The deemed interest of Cohen & Steers Inc in Parkway Life Reit rose above the 7 per cent threshold interest, with its wholly owned subsidiary, Cohen & Steers Capital Management, Inc, purchasing 399,500 units on April 15.

The open market acquisition involved 399,500 units for a consideration of S$1,348,632, at an average price of S$3.38 per unit. Cohen & Steers Capital Management is not the registered holder of any shares of Parkway Life Reit.

Riverstone Holdings

Between April 16 and 17, Riverstone Holdings founder, executive chairman & CEO Wong Teek Son acquired 150,000 shares for a consideration of S$177,600. At an average price of S$1.14 per share, this increased his total interest in the Malaysian-based cleanroom gloves manufacturer from 51.02 per cent to 51.04 per cent.

His preceding acquisitions were between April 9 and 15, with 240,000 shares acquired at an average price of S$1.14 per share.

Mr Wong's executive responsibilities include developing business strategies and overseeing the group's operations.
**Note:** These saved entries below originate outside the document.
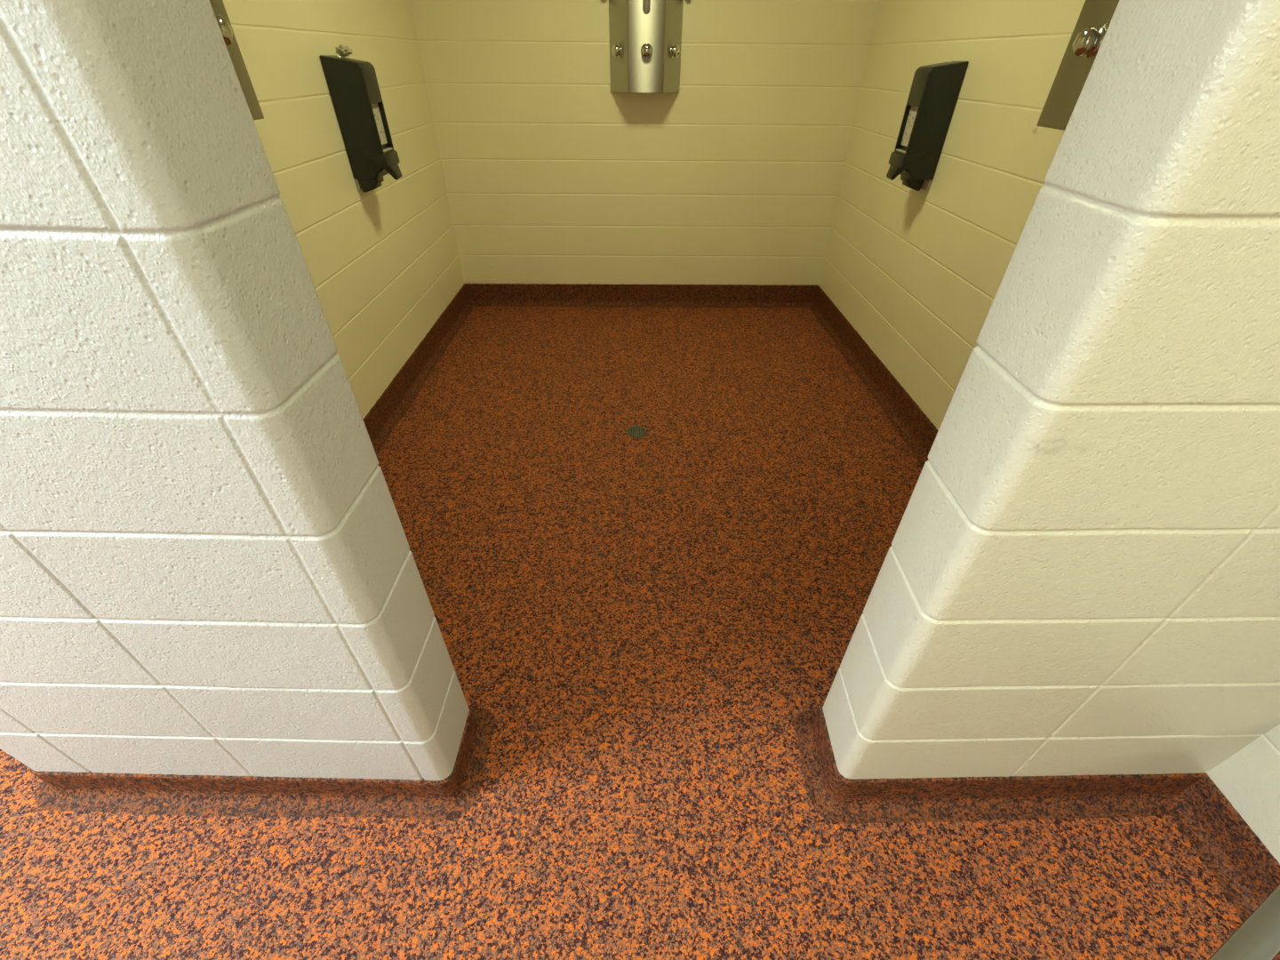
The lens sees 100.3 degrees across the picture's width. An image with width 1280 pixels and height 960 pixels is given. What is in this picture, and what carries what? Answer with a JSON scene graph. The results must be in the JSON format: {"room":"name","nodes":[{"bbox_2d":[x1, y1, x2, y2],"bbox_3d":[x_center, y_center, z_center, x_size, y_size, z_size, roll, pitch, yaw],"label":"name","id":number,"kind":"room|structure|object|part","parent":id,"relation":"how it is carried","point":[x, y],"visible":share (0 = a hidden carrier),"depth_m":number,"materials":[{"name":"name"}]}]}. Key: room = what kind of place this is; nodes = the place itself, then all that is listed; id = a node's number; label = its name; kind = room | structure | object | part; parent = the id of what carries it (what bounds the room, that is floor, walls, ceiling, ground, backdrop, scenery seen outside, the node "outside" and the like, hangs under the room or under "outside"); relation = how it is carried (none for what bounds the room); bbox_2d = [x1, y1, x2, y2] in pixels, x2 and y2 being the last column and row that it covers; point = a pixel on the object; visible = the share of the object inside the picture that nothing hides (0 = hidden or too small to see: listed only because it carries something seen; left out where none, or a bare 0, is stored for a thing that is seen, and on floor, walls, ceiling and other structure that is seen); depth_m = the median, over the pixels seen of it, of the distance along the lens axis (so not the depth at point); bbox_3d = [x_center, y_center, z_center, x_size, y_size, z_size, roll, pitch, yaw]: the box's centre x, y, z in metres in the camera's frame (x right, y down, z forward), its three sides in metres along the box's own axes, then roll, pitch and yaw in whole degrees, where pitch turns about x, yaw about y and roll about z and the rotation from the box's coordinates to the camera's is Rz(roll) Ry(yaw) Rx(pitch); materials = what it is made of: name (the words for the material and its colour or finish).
{"room":"locker room showers","nodes":[
{"label":"locker room showers","id":0,"kind":"room"},
{"bbox_2d":[0,0,469,780],"bbox_3d":[-0.960,-1.314,1.939,1.010,2.720,3.586,0,38,-1],"label":"wall","id":1,"kind":"structure","parent":0,"point":[208,566],"depth_m":0.70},
{"bbox_2d":[29,283,1279,959],"bbox_3d":[-0.054,0.370,1.809,2.926,0.198,5.884,0,38,-1],"label":"baseboard","id":2,"kind":"structure","parent":1,"relation":"attached to","point":[1244,868],"depth_m":1.30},
{"bbox_2d":[222,0,463,418],"bbox_3d":[-1.306,-1.358,2.007,0.004,2.741,3.416,0,38,-1],"label":"wall","id":3,"kind":"structure","parent":0,"point":[383,262],"depth_m":2.47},
{"bbox_2d":[209,0,263,120],"bbox_3d":[-1.157,-1.375,1.201,0.274,0.950,0.524,0,38,-1],"label":"shower column","id":4,"kind":"structure","parent":3,"relation":"attached to","point":[218,6],"depth_m":1.47,"materials":[{"name":"silver metal"}]},
{"bbox_2d":[319,55,402,192],"bbox_3d":[-1.218,-1.577,2.388,0.185,0.501,0.155,0,38,-1],"label":"soap dispenser","id":5,"kind":"object","parent":3,"relation":"attached to","point":[353,85],"visible":1,"depth_m":2.33,"materials":[{"name":"black plastic"}]},
{"bbox_2d":[335,44,352,56],"bbox_3d":[-1.247,-1.806,2.250,0.069,0.042,0.059,-15,41,-19],"label":"scrap","id":6,"kind":"object","parent":5,"relation":"on","point":[342,51],"visible":1,"depth_m":2.24,"materials":[{"name":"paper"}]},
{"bbox_3d":[-1.305,-1.565,2.396,0.012,0.456,0.132,0,38,-1],"label":"wall plate","id":7,"kind":"part","parent":5,"relation":"part of","materials":[{"name":"plastic"}]},
{"bbox_3d":[-1.150,-1.442,2.495,0.047,0.062,0.102,0,38,-1],"label":"lever","id":8,"kind":"part","parent":5,"relation":"part of","materials":[{"name":"black plastic"}]},
{"bbox_2d":[0,305,1244,959],"bbox_3d":[-0.936,0.415,1.841,4.781,0.074,5.900,0,38,-1],"label":"floor","id":9,"kind":"structure","parent":0,"point":[644,625],"depth_m":1.38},
{"bbox_2d":[626,425,646,437],"bbox_3d":[-0.018,-0.246,2.754,0.104,0.017,0.104,0,38,-1],"label":"floor drain","id":10,"kind":"object","parent":9,"relation":"in","point":[634,431],"visible":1,"depth_m":2.75,"materials":[{"name":"metal"}]},
{"bbox_2d":[409,0,879,285],"bbox_3d":[0.027,-2.412,3.361,2.725,2.740,0.004,0,38,-1],"label":"wall","id":11,"kind":"structure","parent":0,"point":[552,174],"depth_m":3.50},
{"bbox_2d":[608,0,689,93],"bbox_3d":[0.037,-2.719,2.942,0.524,0.950,0.274,0,38,-1],"label":"shower column","id":12,"kind":"structure","parent":11,"relation":"attached to","point":[645,36],"depth_m":3.09,"materials":[{"name":"silver metal"}]},
{"bbox_3d":[-0.141,-2.519,3.135,0.035,0.068,0.068,-21,43,-25],"label":"knob","id":13,"kind":"part","parent":12,"relation":"part of","materials":[{"name":"silver metal"}]},
{"bbox_3d":[0.209,-2.520,3.140,0.035,0.068,0.068,20,42,23],"label":"knob","id":14,"kind":"part","parent":12,"relation":"part of","materials":[{"name":"silver metal"}]},
{"bbox_2d":[818,0,1085,430],"bbox_3d":[1.401,-1.356,2.040,0.004,2.741,3.431,0,38,-1],"label":"wall","id":15,"kind":"structure","parent":0,"point":[918,276],"depth_m":2.45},
{"bbox_2d":[886,61,968,191],"bbox_3d":[1.301,-1.623,2.474,0.185,0.501,0.155,0,38,-1],"label":"soap dispenser","id":16,"kind":"object","parent":15,"relation":"attached to","point":[935,89],"visible":1,"depth_m":2.42,"materials":[{"name":"black plastic"}]},
{"bbox_3d":[1.230,-1.488,2.579,0.047,0.062,0.102,0,38,-1],"label":"lever","id":17,"kind":"part","parent":16,"relation":"part of","materials":[{"name":"black plastic"}]},
{"bbox_3d":[1.387,-1.612,2.484,0.012,0.456,0.132,0,38,-1],"label":"wall plate","id":18,"kind":"part","parent":16,"relation":"part of","materials":[{"name":"plastic"}]},
{"bbox_2d":[1036,0,1119,130],"bbox_3d":[1.274,-1.395,1.265,0.274,0.950,0.524,0,38,-1],"label":"shower column","id":19,"kind":"structure","parent":15,"relation":"attached to","point":[1095,17],"depth_m":1.49,"materials":[{"name":"silver metal"}]},
{"bbox_2d":[822,0,1279,779],"bbox_3d":[0.953,-0.253,0.618,0.958,2.721,0.182,0,38,-1],"label":"wall","id":20,"kind":"structure","parent":0,"point":[1079,574],"depth_m":0.72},
{"bbox_2d":[1206,723,1279,863],"bbox_3d":[1.362,0.486,-0.356,0.004,2.670,2.306,0,38,-1],"label":"wall","id":21,"kind":"structure","parent":0,"point":[1250,779],"depth_m":1.16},
{"bbox_2d":[1208,884,1279,959],"bbox_3d":[0.881,0.750,0.877,1.051,0.624,0.084,-16,41,-20],"label":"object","id":22,"kind":"object","parent":21,"relation":"attached to","point":[1258,938],"visible":1,"depth_m":0.66,"materials":[{"name":"metal"}]}
]}
The company specialises in the production of cleanroom and healthcare gloves, finger cots, cleanroom packaging bags and facemasks.

Mr Wong noted in the FY19 Annual Report (released on April 14) that Riverstone Holdings made the strategic decision to embark on a new three-year expansion plan beginning in FY20.
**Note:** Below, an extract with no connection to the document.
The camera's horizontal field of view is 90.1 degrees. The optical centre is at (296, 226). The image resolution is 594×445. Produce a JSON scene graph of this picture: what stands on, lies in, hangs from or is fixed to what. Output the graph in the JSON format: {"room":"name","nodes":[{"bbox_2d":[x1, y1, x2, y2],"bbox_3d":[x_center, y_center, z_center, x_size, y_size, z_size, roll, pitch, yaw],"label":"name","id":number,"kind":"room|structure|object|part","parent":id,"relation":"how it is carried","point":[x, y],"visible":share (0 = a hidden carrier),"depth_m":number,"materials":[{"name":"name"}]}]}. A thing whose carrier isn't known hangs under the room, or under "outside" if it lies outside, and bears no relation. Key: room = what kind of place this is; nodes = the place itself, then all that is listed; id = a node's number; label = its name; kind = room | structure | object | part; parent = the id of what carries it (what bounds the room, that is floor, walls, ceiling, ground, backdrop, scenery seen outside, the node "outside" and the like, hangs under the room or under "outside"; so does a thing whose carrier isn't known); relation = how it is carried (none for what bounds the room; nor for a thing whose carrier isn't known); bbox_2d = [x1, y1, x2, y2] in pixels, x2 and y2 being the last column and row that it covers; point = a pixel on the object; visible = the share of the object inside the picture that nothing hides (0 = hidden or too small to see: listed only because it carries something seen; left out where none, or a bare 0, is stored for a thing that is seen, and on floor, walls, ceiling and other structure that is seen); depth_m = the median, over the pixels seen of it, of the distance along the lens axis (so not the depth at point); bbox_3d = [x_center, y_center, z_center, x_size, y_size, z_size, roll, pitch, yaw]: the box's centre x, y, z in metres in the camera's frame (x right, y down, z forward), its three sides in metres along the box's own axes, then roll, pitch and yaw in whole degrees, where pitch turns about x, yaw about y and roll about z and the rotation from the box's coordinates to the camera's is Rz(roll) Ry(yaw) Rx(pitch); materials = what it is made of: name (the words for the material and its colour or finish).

To support this initiative, it acquired a total of 7.5 hectares of landbank in Perak, Malaysia at the end of 2018 and 2019, which will house its new facility and production lines.
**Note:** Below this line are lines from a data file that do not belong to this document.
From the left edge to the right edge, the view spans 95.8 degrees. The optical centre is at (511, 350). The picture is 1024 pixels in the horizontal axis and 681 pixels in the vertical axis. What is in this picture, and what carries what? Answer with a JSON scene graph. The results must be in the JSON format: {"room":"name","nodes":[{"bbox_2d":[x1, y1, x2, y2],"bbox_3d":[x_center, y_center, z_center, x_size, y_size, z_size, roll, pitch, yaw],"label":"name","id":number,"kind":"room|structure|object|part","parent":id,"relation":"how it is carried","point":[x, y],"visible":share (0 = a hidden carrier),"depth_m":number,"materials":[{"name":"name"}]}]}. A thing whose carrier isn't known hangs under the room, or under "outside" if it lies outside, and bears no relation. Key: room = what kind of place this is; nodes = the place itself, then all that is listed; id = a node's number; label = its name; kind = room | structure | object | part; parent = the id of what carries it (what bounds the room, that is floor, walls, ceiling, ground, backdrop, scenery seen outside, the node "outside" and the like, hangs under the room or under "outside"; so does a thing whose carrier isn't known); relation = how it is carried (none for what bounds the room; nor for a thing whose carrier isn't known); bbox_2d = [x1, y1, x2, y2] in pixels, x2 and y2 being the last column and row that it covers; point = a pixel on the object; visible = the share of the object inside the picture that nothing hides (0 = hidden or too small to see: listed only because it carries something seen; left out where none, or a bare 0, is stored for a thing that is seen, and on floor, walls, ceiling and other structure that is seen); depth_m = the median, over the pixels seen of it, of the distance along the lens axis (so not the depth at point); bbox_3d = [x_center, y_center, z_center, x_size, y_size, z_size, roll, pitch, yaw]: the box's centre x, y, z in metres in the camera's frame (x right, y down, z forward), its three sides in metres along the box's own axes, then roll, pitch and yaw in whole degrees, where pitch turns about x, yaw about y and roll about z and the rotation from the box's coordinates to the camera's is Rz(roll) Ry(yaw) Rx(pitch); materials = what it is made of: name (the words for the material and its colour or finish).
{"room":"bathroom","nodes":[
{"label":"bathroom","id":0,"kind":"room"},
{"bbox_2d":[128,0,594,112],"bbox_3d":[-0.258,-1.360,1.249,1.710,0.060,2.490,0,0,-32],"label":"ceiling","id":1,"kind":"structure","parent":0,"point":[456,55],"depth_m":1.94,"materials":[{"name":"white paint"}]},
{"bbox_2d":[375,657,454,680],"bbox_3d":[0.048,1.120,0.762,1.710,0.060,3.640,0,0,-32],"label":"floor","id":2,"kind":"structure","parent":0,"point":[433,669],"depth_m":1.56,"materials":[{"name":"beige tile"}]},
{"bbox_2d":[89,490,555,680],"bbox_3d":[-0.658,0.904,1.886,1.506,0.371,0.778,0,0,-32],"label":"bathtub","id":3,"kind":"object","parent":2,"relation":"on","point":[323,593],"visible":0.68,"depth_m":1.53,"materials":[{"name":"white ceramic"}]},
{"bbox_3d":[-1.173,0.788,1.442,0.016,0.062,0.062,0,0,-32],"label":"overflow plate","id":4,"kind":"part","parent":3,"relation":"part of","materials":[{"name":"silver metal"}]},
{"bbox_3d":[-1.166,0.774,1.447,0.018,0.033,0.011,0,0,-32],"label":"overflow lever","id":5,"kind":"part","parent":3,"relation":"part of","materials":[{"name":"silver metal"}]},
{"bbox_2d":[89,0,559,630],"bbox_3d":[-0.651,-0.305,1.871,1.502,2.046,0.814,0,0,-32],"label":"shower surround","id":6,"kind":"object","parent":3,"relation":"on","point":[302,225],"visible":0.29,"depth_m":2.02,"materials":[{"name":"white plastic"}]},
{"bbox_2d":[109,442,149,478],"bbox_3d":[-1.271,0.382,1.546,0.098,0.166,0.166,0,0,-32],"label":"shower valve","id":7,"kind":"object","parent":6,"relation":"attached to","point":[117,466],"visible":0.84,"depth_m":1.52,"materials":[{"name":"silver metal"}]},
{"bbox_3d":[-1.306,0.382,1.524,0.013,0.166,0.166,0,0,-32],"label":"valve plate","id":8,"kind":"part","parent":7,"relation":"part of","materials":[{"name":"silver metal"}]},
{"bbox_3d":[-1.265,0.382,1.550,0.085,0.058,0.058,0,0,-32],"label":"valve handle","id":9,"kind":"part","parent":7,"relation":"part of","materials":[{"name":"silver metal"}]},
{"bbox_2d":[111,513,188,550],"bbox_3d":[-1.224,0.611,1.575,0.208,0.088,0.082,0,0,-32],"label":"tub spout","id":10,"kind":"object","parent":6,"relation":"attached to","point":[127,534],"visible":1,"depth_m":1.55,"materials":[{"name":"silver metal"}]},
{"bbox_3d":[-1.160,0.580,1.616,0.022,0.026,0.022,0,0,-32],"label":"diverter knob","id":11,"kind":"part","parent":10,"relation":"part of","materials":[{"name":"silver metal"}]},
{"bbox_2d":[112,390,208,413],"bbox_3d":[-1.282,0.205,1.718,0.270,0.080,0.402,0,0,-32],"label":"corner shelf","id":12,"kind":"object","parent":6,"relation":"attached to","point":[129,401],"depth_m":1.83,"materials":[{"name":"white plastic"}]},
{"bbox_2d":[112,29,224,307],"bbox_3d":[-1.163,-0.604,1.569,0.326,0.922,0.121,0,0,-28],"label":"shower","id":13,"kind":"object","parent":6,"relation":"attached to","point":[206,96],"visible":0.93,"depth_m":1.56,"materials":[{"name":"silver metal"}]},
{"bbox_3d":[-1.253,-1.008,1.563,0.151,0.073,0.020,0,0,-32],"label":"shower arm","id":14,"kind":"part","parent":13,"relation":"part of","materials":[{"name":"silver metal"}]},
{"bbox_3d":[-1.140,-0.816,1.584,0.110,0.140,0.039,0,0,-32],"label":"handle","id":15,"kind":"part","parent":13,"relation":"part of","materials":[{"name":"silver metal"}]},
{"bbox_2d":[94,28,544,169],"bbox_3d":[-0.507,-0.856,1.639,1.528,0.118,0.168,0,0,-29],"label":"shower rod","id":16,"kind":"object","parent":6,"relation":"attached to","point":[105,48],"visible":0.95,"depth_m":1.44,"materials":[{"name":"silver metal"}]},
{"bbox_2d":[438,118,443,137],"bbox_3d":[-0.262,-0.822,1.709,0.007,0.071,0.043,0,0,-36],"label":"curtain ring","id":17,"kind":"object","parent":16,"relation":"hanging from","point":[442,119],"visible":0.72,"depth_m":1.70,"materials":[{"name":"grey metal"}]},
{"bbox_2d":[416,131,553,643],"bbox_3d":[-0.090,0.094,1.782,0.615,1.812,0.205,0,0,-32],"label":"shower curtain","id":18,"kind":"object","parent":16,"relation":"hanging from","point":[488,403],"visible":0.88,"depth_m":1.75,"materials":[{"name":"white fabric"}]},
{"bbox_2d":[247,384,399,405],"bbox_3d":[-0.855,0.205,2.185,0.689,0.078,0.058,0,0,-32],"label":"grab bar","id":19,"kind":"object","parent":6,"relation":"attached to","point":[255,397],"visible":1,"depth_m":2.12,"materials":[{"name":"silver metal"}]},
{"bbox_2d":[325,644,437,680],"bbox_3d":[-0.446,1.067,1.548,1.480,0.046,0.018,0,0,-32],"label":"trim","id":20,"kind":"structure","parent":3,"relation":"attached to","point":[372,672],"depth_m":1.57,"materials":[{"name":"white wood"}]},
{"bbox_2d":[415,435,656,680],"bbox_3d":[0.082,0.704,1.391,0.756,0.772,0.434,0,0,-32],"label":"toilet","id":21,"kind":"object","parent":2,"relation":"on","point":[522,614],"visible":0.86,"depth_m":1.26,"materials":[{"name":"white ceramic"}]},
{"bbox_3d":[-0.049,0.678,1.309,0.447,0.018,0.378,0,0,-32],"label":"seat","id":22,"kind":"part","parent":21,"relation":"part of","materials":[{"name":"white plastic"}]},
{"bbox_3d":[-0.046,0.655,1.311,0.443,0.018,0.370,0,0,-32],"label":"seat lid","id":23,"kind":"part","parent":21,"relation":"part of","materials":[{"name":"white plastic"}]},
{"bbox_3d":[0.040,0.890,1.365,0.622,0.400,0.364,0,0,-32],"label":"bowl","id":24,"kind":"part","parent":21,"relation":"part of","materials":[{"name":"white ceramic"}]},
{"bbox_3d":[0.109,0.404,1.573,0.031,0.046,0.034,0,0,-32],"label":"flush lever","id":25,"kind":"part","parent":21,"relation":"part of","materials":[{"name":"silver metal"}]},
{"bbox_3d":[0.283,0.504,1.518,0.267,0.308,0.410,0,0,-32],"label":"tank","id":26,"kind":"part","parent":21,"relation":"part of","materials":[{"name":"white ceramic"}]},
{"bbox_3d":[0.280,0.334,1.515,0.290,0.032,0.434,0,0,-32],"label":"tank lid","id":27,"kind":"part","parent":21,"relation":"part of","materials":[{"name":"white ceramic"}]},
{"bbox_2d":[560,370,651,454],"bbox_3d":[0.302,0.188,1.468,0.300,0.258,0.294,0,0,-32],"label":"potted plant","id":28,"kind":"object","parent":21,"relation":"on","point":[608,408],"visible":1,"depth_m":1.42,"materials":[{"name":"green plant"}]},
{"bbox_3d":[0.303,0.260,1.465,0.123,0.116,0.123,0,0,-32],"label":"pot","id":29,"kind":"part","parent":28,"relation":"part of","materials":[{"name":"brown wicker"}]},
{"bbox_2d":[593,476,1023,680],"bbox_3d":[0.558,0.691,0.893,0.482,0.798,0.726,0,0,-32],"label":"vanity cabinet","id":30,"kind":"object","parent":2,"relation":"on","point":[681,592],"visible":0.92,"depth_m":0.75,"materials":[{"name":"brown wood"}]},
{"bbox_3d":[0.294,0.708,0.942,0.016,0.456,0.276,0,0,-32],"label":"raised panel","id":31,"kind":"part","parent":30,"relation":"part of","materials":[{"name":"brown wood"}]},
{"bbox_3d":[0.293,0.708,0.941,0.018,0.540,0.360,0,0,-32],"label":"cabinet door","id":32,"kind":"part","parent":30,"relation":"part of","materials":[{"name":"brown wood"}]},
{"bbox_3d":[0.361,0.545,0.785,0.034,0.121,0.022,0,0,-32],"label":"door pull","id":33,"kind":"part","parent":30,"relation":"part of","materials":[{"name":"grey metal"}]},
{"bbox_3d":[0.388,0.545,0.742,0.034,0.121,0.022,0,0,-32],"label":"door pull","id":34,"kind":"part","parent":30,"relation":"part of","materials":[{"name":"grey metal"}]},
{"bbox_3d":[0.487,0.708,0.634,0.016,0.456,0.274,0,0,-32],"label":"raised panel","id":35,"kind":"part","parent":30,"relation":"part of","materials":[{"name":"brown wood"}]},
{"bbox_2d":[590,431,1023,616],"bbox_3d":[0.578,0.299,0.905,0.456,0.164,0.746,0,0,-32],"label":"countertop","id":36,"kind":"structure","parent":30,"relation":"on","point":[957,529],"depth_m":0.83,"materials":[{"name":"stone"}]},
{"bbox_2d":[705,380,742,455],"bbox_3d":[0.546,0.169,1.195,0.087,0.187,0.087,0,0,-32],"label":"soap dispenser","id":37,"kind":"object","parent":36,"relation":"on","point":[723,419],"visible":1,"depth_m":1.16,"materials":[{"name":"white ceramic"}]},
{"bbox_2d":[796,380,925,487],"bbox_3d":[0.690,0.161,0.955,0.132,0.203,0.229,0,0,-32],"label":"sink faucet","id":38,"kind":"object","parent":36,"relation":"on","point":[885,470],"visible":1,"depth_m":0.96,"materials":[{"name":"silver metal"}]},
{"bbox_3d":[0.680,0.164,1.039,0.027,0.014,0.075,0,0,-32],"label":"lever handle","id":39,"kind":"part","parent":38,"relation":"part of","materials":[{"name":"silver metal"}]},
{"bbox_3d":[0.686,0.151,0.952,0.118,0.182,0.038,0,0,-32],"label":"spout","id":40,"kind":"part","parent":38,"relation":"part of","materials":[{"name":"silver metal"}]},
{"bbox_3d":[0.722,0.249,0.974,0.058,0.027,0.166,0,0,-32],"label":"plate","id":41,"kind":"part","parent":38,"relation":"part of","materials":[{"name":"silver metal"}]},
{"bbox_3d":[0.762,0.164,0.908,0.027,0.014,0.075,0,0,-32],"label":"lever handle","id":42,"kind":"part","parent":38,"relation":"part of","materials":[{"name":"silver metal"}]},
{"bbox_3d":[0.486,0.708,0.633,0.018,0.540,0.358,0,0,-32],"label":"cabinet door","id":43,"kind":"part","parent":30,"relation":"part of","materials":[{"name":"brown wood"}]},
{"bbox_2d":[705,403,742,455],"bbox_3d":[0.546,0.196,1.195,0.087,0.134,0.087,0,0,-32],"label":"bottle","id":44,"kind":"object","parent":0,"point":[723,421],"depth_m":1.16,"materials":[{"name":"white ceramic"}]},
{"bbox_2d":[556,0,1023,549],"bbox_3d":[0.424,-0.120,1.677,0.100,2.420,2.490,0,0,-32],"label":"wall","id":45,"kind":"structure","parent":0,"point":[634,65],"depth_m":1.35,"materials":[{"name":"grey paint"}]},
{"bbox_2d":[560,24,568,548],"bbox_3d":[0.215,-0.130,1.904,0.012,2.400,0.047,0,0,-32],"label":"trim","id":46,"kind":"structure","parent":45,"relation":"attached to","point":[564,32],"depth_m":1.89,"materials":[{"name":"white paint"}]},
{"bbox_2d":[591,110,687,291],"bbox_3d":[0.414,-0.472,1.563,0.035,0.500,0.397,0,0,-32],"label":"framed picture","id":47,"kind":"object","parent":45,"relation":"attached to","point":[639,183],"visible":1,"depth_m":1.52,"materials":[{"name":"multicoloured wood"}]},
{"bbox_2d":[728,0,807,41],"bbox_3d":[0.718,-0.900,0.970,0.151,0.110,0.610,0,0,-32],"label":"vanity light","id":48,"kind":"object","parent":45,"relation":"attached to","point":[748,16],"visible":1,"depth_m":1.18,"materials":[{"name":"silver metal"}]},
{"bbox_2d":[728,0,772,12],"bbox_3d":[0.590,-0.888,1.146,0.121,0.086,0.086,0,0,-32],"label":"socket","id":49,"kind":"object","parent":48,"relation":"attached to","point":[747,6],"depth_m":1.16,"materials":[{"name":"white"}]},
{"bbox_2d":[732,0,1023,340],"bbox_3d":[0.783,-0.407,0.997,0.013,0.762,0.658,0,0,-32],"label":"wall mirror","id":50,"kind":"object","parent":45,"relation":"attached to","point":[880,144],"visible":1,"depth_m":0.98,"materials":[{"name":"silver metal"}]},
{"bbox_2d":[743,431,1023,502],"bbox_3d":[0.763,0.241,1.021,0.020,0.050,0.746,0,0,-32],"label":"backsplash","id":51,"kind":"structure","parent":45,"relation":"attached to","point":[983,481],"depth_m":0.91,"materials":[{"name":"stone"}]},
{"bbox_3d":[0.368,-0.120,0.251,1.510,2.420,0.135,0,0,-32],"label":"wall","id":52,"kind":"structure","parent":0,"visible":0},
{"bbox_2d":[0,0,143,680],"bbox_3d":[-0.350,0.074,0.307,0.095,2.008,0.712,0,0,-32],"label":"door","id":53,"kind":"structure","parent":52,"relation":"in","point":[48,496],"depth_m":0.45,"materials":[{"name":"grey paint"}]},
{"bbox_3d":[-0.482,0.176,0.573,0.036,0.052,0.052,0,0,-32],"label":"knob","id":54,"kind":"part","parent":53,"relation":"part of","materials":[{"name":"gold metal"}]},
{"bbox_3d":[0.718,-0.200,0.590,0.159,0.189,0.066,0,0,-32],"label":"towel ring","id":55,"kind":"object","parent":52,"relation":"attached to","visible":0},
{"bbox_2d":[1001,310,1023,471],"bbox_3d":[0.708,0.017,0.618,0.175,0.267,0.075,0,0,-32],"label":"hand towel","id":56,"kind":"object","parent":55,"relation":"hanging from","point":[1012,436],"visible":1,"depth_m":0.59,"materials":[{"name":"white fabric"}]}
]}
Moreover, having consistently maintained a utilisation rate of approximately 90 per cent, the three-year roadmap will enable the company to raise its capacity further by up to 1.4 billion pieces of gloves per year, bringing its total projected capacity to 14 billion to 15 billion pieces of gloves once the plan reaches completion in FY22.

JEP Holdings

Between April 20 and 22, JEP Holdings executive director Zee Hoong Huay acquired 237,500 shares of the Catalist-listed company for a consideration of S$42,495.

At an average price of 17.9 cents per share, the acquisition increased his total interest in JEP Holdings from 15.28 per cent to 15.34 per cent. His preceding acquisition was on April 15, with 250,000 shares acquired at 16.5 cents per share, and before that 390,000 shares acquired at 14.9 cents per share on April 2.

Mr Zee is a veteran in the metal tooling and precision engineering industries. He has over 30 years of industrial experience and capabilities.

Katrina Group

Between April 16 and 17, Katrina Group founder, executive chairman and CEO Alan Goh Keng Chian acquired 268,700 shares of the Catalist-listed company at an average price of 13.5 cents per share.

The consideration of the transaction totalled S$36,253. This took his total interest in the F&B group, with multi-cuisine concepts, from 88.13 per cent to 88.24 per cent.

He has gradually increased this total interest from 84.60 per cent as of the IPO on July 26, 2016.

Mr Goh heads the formulation of the group's strategic directions and expansion plans both in Singapore and overseas markets, and manages the overall business development of the group.

The acquisition also increased the total interest of Madaline Catherine Tan Kim Wah in Katrina Group.

Ms Tan is the co-founder, executive director of the group and spouse of Mr Goh.

Hwa Hong Corporation

Between April 21 and 22, Hwa Hong Corporation (Hwa Hong) substantial shareholder David Ong Eng Hui acquired 74,800 shares of the listed company for a consideration of S$21,031 at an average price of 28.12 cents per share.

Dr Ong has gradually increased his total interest in Hwa Hong from 5.32 per cent at the end of 2018, to 6.19 per cent as at April 22.

The acquisition also increased the deemed and hence total Hwa Hong interest of Dr Ong's father, Steven Ong Kay Eng, to 16.07 per cent.

Uni-Asia Group

On April 17, Uni-Asia Group executive director, Kenji Fukuyado acquired another 30,000 shares of the listed company for a consideration of S$16,052.

At an average price of 53.5 cents per share, this took his total interest in the group from 1.17 per cent to 1.21 per cent.

His preceding acquisition was made on April 15 with 30,000 shares acquired at an average price of 50.5 cents per share.

Mr Fukuyado has more than 30 years of experience in the finance industry, including structured finance such as tax lease, asset finance, loan syndication, corporate finance and asset management.